AIM OF THE EXERCISE: In the entries below, find the line with "09/21/2013--11/20/2013, ID installation" and the line with "01/24/2013--09/21/2013, Storage Ring". Return those two lines and all lines between them, exactly.

THE INPUT:
┏━━
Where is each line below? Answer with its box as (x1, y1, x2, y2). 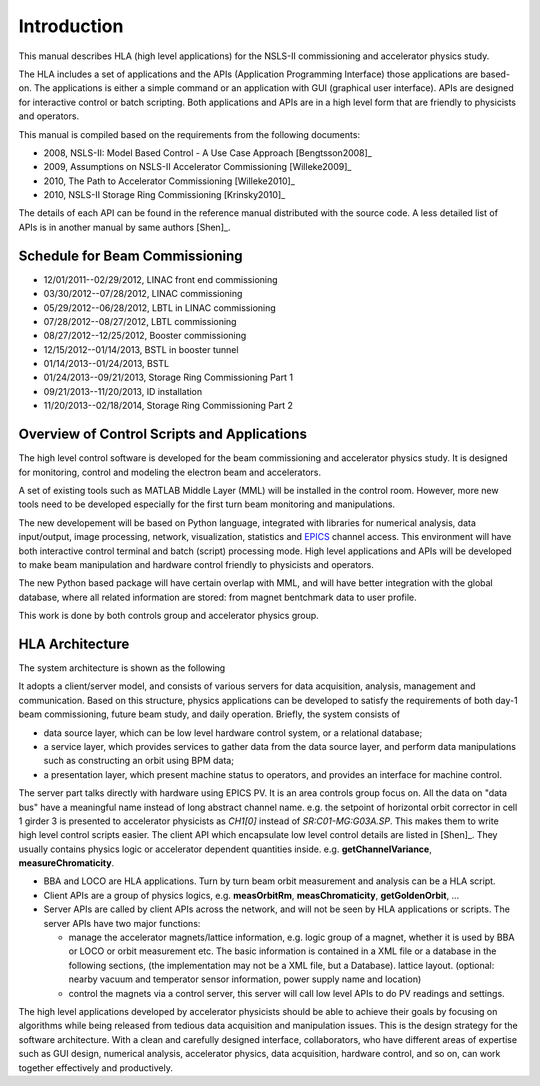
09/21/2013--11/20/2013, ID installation (43, 385, 203, 397)
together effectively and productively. (18, 1061, 174, 1074)
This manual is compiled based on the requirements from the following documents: (18, 128, 360, 140)
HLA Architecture (18, 635, 130, 652)
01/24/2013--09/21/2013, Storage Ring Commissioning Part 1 (43, 371, 294, 384)
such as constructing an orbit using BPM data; (43, 755, 235, 767)
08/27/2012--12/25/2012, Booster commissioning (43, 330, 247, 342)
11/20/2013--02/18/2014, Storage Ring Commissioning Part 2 (43, 400, 294, 412)
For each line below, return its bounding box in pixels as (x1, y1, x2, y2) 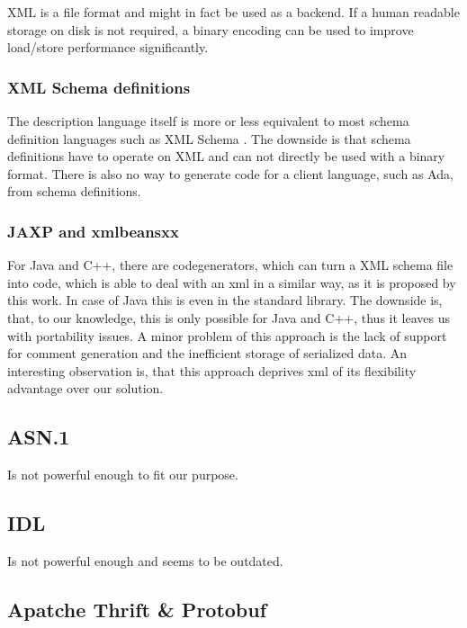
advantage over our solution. (7, 379, 164, 398)
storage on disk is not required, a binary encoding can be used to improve (7, 20, 414, 39)
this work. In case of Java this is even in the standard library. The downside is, (7, 291, 443, 310)
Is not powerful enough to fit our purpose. (7, 465, 238, 484)
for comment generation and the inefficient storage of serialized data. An (7, 344, 408, 363)
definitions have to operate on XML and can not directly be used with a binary (7, 147, 445, 166)
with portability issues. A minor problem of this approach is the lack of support (7, 326, 447, 345)
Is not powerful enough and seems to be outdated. (7, 551, 283, 570)
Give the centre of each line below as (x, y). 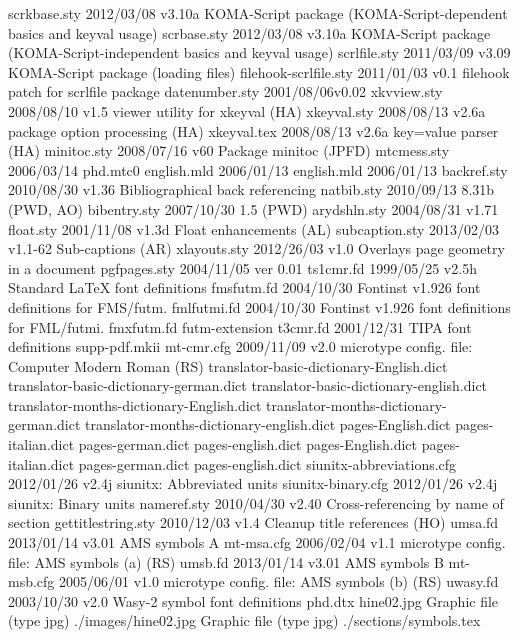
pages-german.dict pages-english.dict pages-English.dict (247, 444)
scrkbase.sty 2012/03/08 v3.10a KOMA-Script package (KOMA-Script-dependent (258, 13)
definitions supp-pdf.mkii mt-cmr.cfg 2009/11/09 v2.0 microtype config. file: (240, 346)
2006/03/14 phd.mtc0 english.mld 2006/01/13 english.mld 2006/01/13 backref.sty (258, 169)
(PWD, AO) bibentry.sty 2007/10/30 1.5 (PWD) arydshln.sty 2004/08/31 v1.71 (253, 208)
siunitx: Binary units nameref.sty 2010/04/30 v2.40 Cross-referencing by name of (256, 502)
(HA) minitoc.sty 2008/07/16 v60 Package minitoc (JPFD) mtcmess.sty (229, 150)
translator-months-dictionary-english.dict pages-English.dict (268, 424)
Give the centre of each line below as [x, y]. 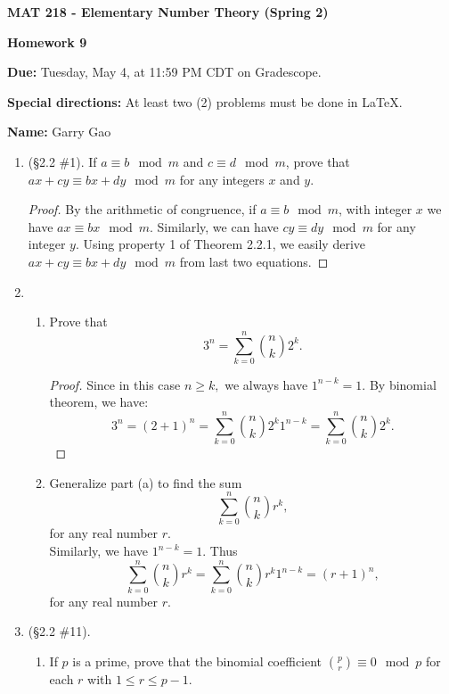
┗━━
ANSWER FOR THIS EXERCISE:
09/21/2013--11/20/2013, ID installation (43, 385, 203, 397)
together effectively and productively. (18, 1061, 174, 1074)
This manual is compiled based on the requirements from the following documents: (18, 128, 360, 140)
HLA Architecture (18, 635, 130, 652)
01/24/2013--09/21/2013, Storage Ring Commissioning Part 1 (43, 371, 294, 384)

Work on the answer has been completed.